Wie diese tiefe Schlucht entstanden ist, das kann keiner sagen, auch nicht, was sich auf deren Grund befindet. Eines steht aber fest: In der sogenannten Abyss sind jede Menge Schätze zu bergen. Genau das will Riko tun, als sie bei einem ihrer Ausflüge einen ohnmächtigen Androiden-Jungen findet. Der hat keine Erinnerungen, weiß weder wer er ist, noch was ihn hierher verschlagen hat. Dafür verfügt er aber über jede Menge Kraft. Für Riko trifft sich das sehr gut, schließlich hat sie doch diese seltsame Nachricht ihrer verschwunden Mutter, wonach diese auf dem Grund der Abyss wartet. Während die beiden sich nach und nach in tiefere Gefilde begeben, begegnen sie anderen Schatzsuchern und sonstigen seltsamen Gestalten.
Wer hat nicht als Kind (oder Kindgebliebener) davon geträumt, tiefe Abgründe zu erforschen, nach Schätzen zu suchen und aufregende Abenteuer zu erleben? In unserer Welt ist das inzwischen zwar eher selten noch möglich. Aber dafür haben wir ja die Unterhaltungsindustrie, die uns immer wieder einen Ausweg aus dem drögen Alltag bietet. Zumindest in Form von Videospielen: Während klassische Abenteuerfilme heute eher ausgestorben sind, dürfen Gamer nach wie vor ihrem Schatzsuchertrieb nachgeben, etwa in der unverwüstlichen japanischen Retro-Dungeon-Crawler-Reihe Etrian Odyssey.

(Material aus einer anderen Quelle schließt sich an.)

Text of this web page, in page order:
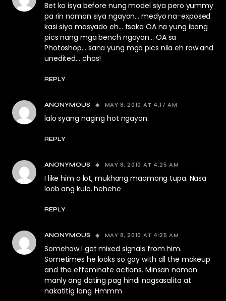
Bet ko isya before nung model siya pero yummy
pa rin naman siya ngayon… medyo na-exposed
kasi siya masyado eh… tsaka OA na yung ibang
pics nang mga bench ngayon… OA sa
Photoshop… sana yung mga pics nila eh raw and
unedited… chos!
REPLY
ANONYMOUS MAY 8, 2010 AT 4:17 AM
lalo syang naging hot ngayon.
REPLY
ANONYMOUS MAY 8, 2010 AT 4:25 AM
I like him a lot, mukhang maamong tupa. Nasa
loob ang kulo. hehehe
REPLY
ANONYMOUS MAY 8, 2010 AT 4:25 AM
Somehow I get mixed signals from him.
Sometimes he looks so gay with all the makeup
and the effeminate actions. Minsan naman
manly ang dating pag hindi nagsasalita at
nakatitig lang. Hmmm
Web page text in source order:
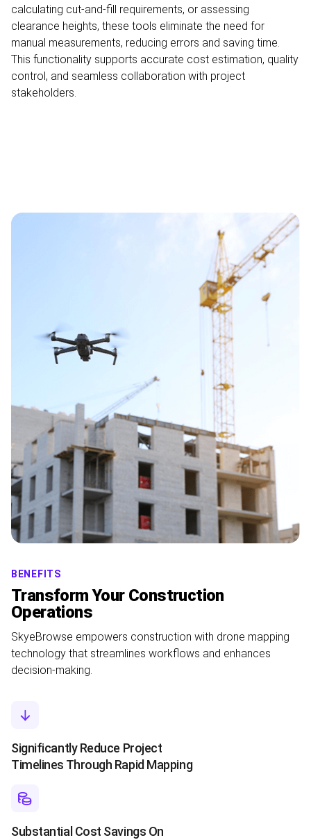
calculating cut-and-fill requirements, or assessing
clearance heights, these tools eliminate the need for
manual measurements, reducing errors and saving time.
This functionality supports accurate cost estimation, quality
control, and seamless collaboration with project
stakeholders.
BENEFITS
Transform Your Construction
Operations
SkyeBrowse empowers construction with drone mapping
technology that streamlines workflows and enhances
decision-making.
Significantly Reduce Project
Timelines Through Rapid Mapping
Substantial Cost Savings On
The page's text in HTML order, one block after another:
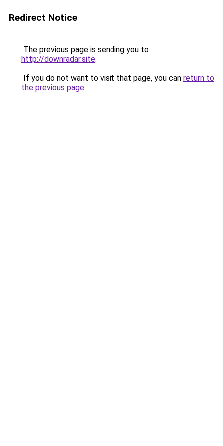
Redirect Notice
The previous page is sending you to
http://downradar.site.
If you do not want to visit that page, you can return to
the previous page.
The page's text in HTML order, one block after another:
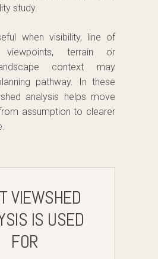
study.
when visibility, line of
terrain or
context may
pathway. In these
analysis helps move
assumption to clearer
VIEWSHED
IS USED
FOR

Süß-markanter Abstieg in den Abgrund
Aber auch für bloße Zuschauer, die sich nicht einmal virtuell die Hände schmutzig machen wollen, hat das Land der aufgehenden Sonne etwas Hübsches zusammengestellt: Made in Abyss ist sozusagen das Anime-Pendant zu dem obigen Kultspiel. Die Optik zumindest ist nicht so weit auseinander. Das oft unterschätzte Animationsstudio Kinema Citrus (Barakamon, Black Bullet) fängt dabei die Manga-Vorlage von Akihito Tsukushi gut ein: Die Figuren sind im kindlichen Chibi-Stil gehalten, aber doch noch markant genug, um nicht ganz in der Masse zu verschwinden.
Die von Masayuki Kojima (Monster, The Piano Forest) inszenierte Adaption lässt es dabei recht gemütlich angehen. Die ersten Folgen von Staffel eins dienen allein der Etablierung der Welt und der Figuren. Wir lernen Riko kennen, kurze Zeit später den unter Amnesie leidenden Roboter Reg. Das bringt automatisch einige Fragen mit sich: Woher kommt er? Was hat ihn hierher verschlagen? Und weshalb kann er sich an nichts erinnern? Zusammen mit anderen unerklärten Vorbedingungen – das Schicksal der Mutter, die Natur des Abyss – sorgt das dafür, dass das Publikum schön neugierig gemacht wird, bevor es ab in die Tiefe geht.
Nur kein Stress!
Seltsamerweise scheint sich in der Serie aber kaum jemand für diese Geheimnisse zu interessieren. Während Riko verständlicherweise großes Interesse daran hat, ihre Mutter wiederzufinden, spielen die anderen Aspekte keine nennenswerte Rolle. Und auch der Action-Anteil hätte sicher etwas höher ausfallen dürfen, gerade in der ersten Hälfte der Staffel gleicht der Abstieg eher einem gemütlichen Wanderausflug. Gefahren stehen nicht wirklich auf dem Programm, die starke Bewaffnung von Reg wird nur selten gefordert, der Anime ist eine kindliche Version bekannter Abenteuer.
Mit der Zeit legt Made in Abyss jedoch ein wenig zu, unser Heldenduo begegnet seltsamen bis monströsen Gestalten, langsam entsteht das Gefühl, dass der Abstieg tatsächlich Risiken mit sich bringt. Leider bringt er aber auch jede Menge Drama mit sich, das wie so manches in der Serie gerne das ohnehin schon nicht besonders große Tempo noch weiter ausbremst. Dennoch, sympathisch ist der Anime, die Welt ist interessant und birgt auf jeden Fall Potenzial für weitere Steigerung. Ob dies zutrifft, darauf müssen Anime-Fans jedoch noch ein wenig warten: Anstatt eine zweite Staffel zu produzieren arbeitet das Team an zwei Filmen, die Anfang 2019 in Japan erscheinen, ein deutscher Termin ist noch nicht angekündigt.